Today in VERITAS we investigate how the theory of sets orignated. The story of the set theory is also the story of the struggles, the genius and the torment of Georg Cantor. Today’s VERITAS is inspired by a chapter from the the wonderful book “Men of Mathematics” written by the eminent Mathematician E.T Bell.
In 1874 the 29 year old Cantor published a very controversial paper that marked the beginning of the set theory. The concept of sets was known earlier but Cantor gave it mathematical rigor and made it a branch of mathematics. Cantor however was not thinking about sets.
He was trying to prove something else. This paper was on algebric numbers.
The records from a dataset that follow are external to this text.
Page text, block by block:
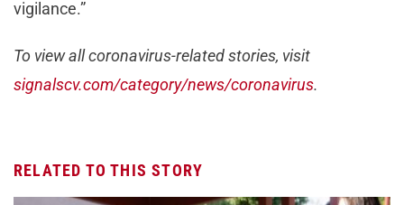
vigilance.”
To view all coronavirus-related stories, visit
signalscv.com/category/news/coronavirus.
RELATED TO THIS STORY
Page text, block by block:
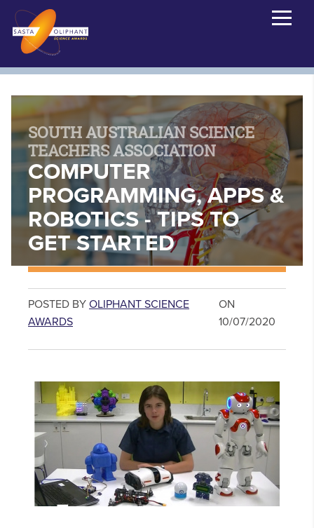
SOUTH AUSTRALIAN SCIENCE
TEACHERS ASSOCIATION
COMPUTER
PROGRAMMING, APPS &
ROBOTICS - TIPS TO
GET STARTED
POSTED BY OLIPHANT SCIENCE
AWARDS
ON
10/07/2020
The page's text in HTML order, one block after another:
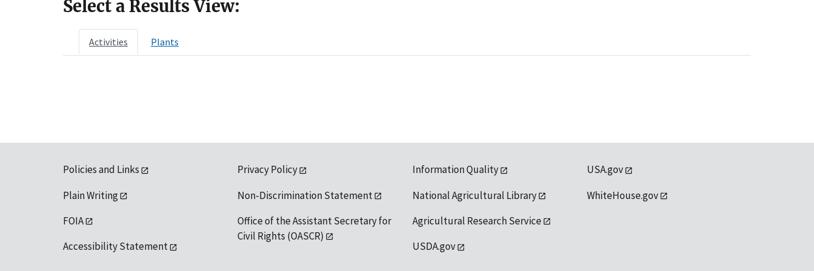
Select a Results View:
Activities Plants
Policies and Links
Plain Writing
FOIA
Accessibility Statement
Privacy Policy
Non-Discrimination Statement
Office of the Assistant Secretary for
Civil Rights (OASCR)
Information Quality
National Agricultural Library
Agricultural Research Service
USDA.gov
USA.gov
WhiteHouse.gov
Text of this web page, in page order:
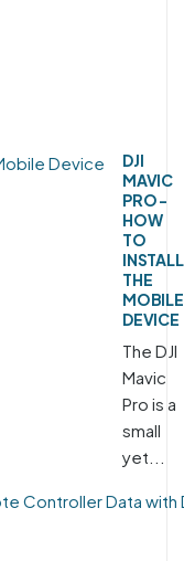
DJI
MAVIC
PRO -
HOW
TO
INSTALL
THE
MOBILE
DEVICE
The DJI
Mavic
Pro is a
small
yet...

Any number( natural or otherwise) which is the solution of any algebric equation (with whole number coefficiants) is said to be an algebric number. For example take the equation:
x+5 = 0
The solution to this equation is x = -5 so -5 is a algebric number.
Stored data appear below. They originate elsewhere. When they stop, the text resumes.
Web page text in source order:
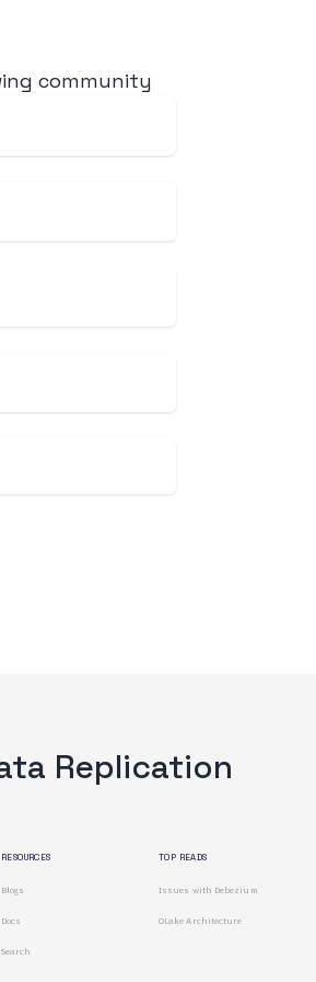
community
Replication
RESOURCES
Blogs
Docs
Search
TOP READS
Issues with Debezium
OLake Architecture
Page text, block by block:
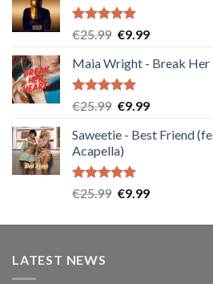
Rated5.00
€25.99 Original
was:
€25.99.
€9.99Current
is:
Maia Wright - Break Her
Rated5.00
€25.99 Original
was:
€25.99.
€9.99Current
is:
Saweetie - Best Friend
Acapella)
Rated5.00
€25.99 Original
was:
€9.99Current
is:
LATEST NEWS
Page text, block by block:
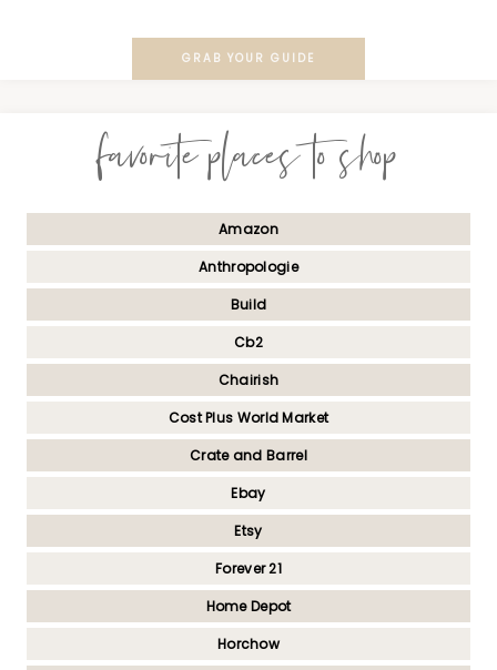
GRAB YOUR GUIDE
favorite places to shop
Amazon
Anthropologie
Build
Cb2
Chairish
Cost Plus World Market
Crate and Barrel
Ebay
Etsy
Forever 21
Home Depot
Horchow
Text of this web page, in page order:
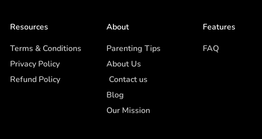
Resources
Terms & Conditions
Privacy Policy
Refund Policy
About
Parenting Tips
About Us
Contact us
Blog
Our Mission
Features
FAQ
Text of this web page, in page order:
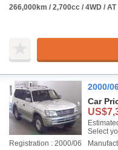
266,000km / 2,700cc / 4WD / AT
2000/
Car
Select
Registration : 2000/06
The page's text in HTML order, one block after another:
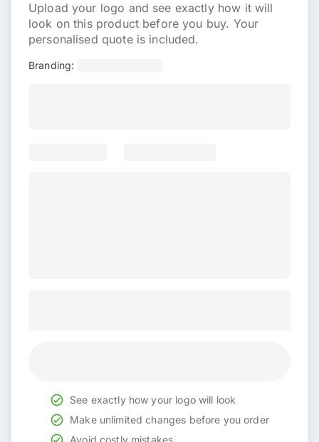
Upload your logo and see exactly how it will
look on this product before you buy. Your
personalised quote is included.
Branding:
See exactly how your logo will look
Make unlimited changes before you order
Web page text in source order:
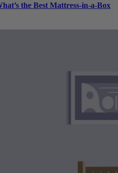
the Best Mattress-in-a-Box
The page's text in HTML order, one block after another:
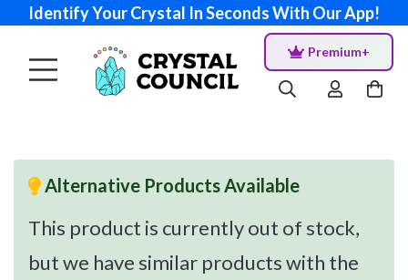
Identify Your Crystal In Seconds With Our App!
Premium+
Alternative Products Available
This product is currently out of stock,
but we have similar products with the
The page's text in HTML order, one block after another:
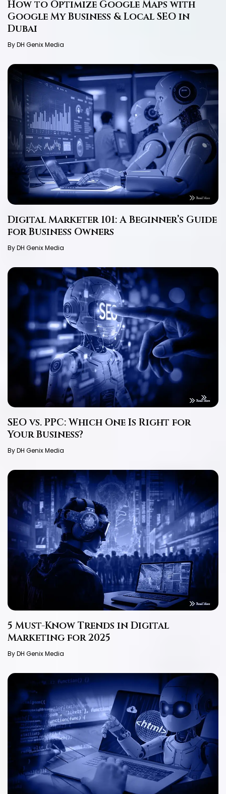
How to Optimize Google Maps with
Google My Business & Local SEO in
Dubai
By DH Genix Media
Digital Marketer 101: A Beginner’s Guide
for Business Owners
By DH Genix Media
SEO vs. PPC: Which One Is Right for
Your Business?
By DH Genix Media
5 Must-Know Trends in Digital
Marketing for 2025
By DH Genix Media
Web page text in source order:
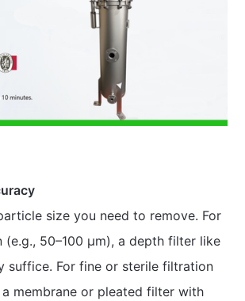
size you need to remove. For
50–100 μm), a depth filter like
suffice. For fine or sterile filtration
a membrane or pleated filter with
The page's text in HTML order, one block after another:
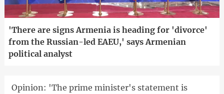
'There are signs Armenia is heading for 'divorce'
from the Russian-led EAEU,' says Armenian
political analyst
Opinion: 'The prime minister's statement is
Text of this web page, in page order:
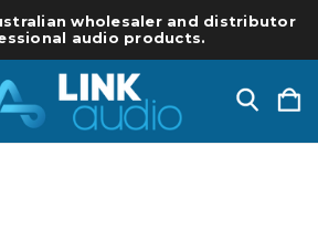
wholesaler and distributor
audio products.
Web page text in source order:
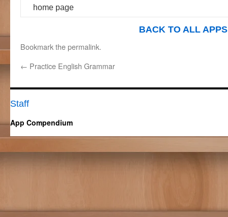
home page
BACK TO ALL APPS
Bookmark thepermalink.
← Practice English Grammar
Staff
App Compendium

Now isnt it obvious that algebric numbers are more than natural numbers?! To see this we notice that the set of algebric numbers includes all whole numbers since they are solutions of x-n = 0 Also algebric numbers contains the solutions of all quadratic equations with whole number coeffs + solutions of all cubic equations with whole number coeffs+ etc etc .
But to everyone’s surprise Cantor proved that the set of all algebric numbers has the same number of elements as the set of natural numbers. He did this by forming a one to one correspondence between the two infinite sets.
In another paper Cantor showed that the number of transcendental numbers is infinitely more numerous than the number of natural numbers. This did this again by doing a one to one correspondence between the two sets. THis result was a shocker!!! Mathematics had still not proved that transcendental numbers exist!
Cantor was not working on a set theory but his methods of investigations into sets of infinite numbers created the mathematical theory of sets.
A denumerable set is a set whose elements can be counted as 1,2,3 etc. So a denumerable set has less than or equal numbers as the set of natural numbers. A non-denumerable set has more numbers than a set of natural numbers. Do non-denumerable sets exist? Cantor proved that they do. He also showed that the set of points in any line segment(no matter how small) is non-denumerable.
Note that the set of natural numbers has infinite numbers. So a non-denumerable set is also has infinite elements but the number is more infinite than the set of natural numbers.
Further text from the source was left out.